- **Information supplied**:
—————

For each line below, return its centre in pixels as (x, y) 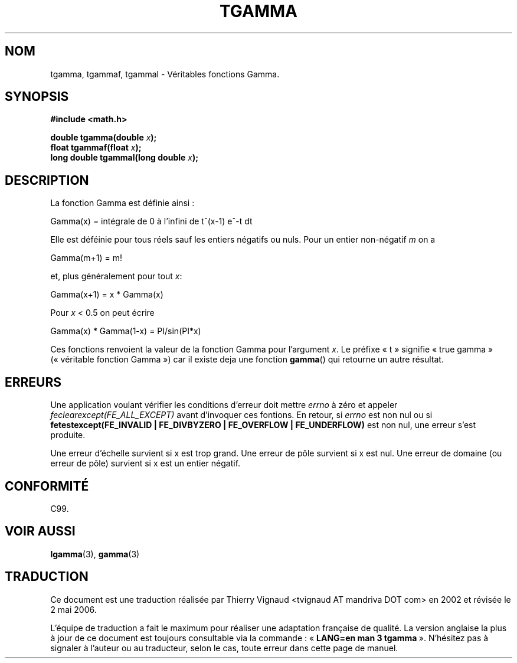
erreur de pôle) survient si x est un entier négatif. (145, 463)
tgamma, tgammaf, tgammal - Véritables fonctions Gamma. (165, 74)
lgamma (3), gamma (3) (95, 554)
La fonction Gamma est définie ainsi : (122, 203)
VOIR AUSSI (40, 531)
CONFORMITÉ (47, 486)
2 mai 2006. (73, 609)
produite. (68, 435)
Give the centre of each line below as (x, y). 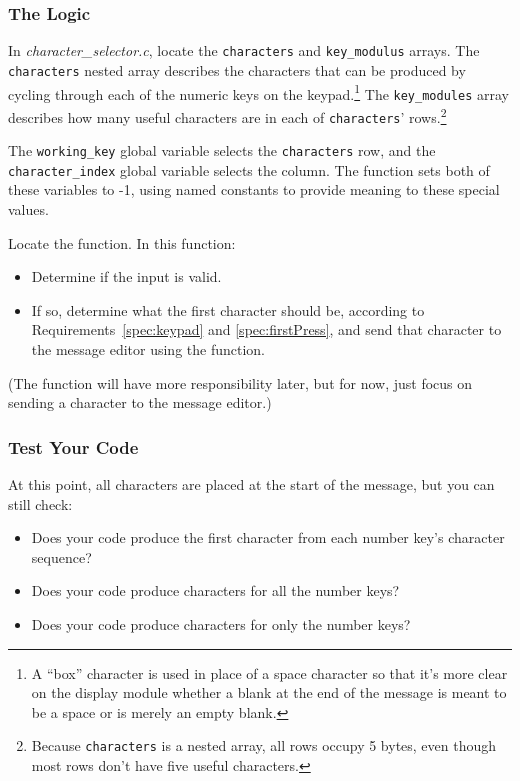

—————

- **Assignment**:
Nothing but the lines from the beginning of the material through the line with "CONFORMITÉ (47, 486)" should appear, printed exactly, with no pictures among them.

- **Result of the exercise**:
For each line below, return its centre in pixels as (x, y) 
erreur de pôle) survient si x est un entier négatif. (145, 463)
tgamma, tgammaf, tgammal - Véritables fonctions Gamma. (165, 74)
lgamma (3), gamma (3) (95, 554)
La fonction Gamma est définie ainsi : (122, 203)
VOIR AUSSI (40, 531)
CONFORMITÉ (47, 486)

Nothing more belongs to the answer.